I have three data sets, which one can generate as follows:
library(dplyr)
library(tidyr)
# Simulate x data
countries = LETTERS[1:3]
mat_x = matrix(runif(27, 0, 100), nrow = 3)
colnames(mat_x) = 2012:2020
df_x = bind_cols(country = countries, mat_x)
df_x
# # A tibble: 3 × 10
# country `2012` `2013` `2014` `2015` `2016` `2017` `2018` `2019` `2020`
# <chr> <dbl> <dbl> <dbl> <dbl> <dbl> <dbl> <dbl> <dbl> <dbl>
# 1 A 36.2 61.5 15.8 8.52 4.35 24.4 1.74 86.8 15.4
# 2 B 48.3 70.2 96.9 73.1 64.6 74.0 16.0 86.9 80.8
# 3 C 52.7 50.3 70.1 93.7 10.1 44.1 85.1 40.6 54.0
mat_y = matrix(runif(27, 0, 100), nrow = 3)
colnames(mat_y) <- paste0("Y", 2012:2020)

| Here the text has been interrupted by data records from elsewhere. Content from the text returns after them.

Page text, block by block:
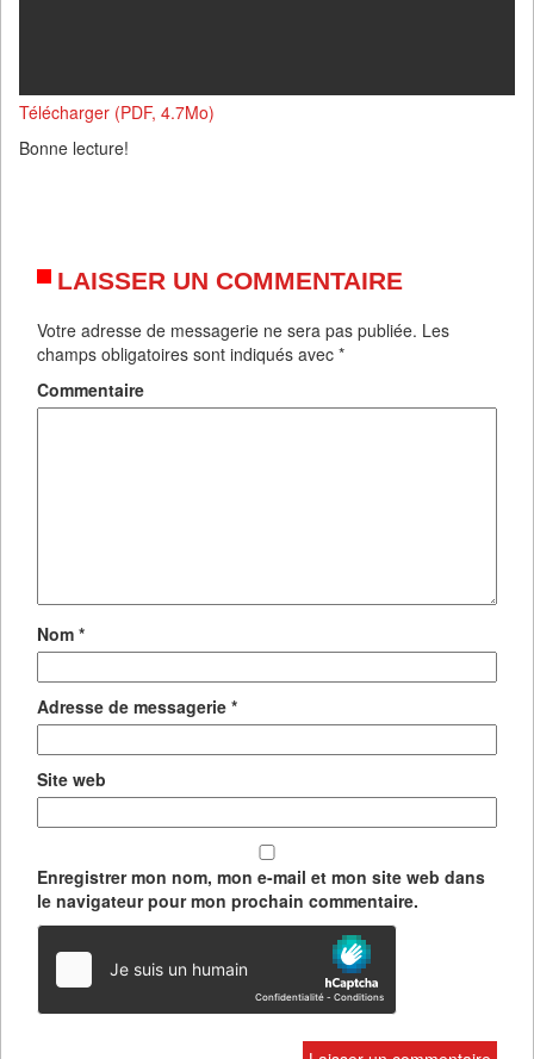
Télécharger (PDF, 4.7Mo)
Bonne lecture!
LAISSER UN COMMENTAIRE
Votre adresse de messagerie ne sera pas publiée. Les
champs obligatoires sont indiqués avec *
Commentaire
Nom *
Adresse de messagerie *
Site web
Enregistrer mon nom, mon e-mail et mon site web dans
le navigateur pour mon prochain commentaire.

df_y = bind_cols(country = countries, mat_y)
df_y
# # A tibble: 3 × 10
# country Y2012 Y2013 Y2014 Y2015 Y2016 Y2017 Y2018 Y2019 Y2020
# <chr> <dbl> <dbl> <dbl> <dbl> <dbl> <dbl> <dbl> <dbl> <dbl>
# 1 A 41.0 86.6 30.6 97.7 41.0 40.1 8.42 76.4 98.0
# 2 B 39.1 12.9 67.9 26.8 0.616 15.6 56.9 49.7 25.8
# 3 C 27.1 82.3 35.0 43.4 24.3 45.9 82.1 82.3 63.3
mat_z = matrix(runif(27, 0, 100), nrow = 3)
colnames(mat_z) <- paste0("Y", 2021:2029)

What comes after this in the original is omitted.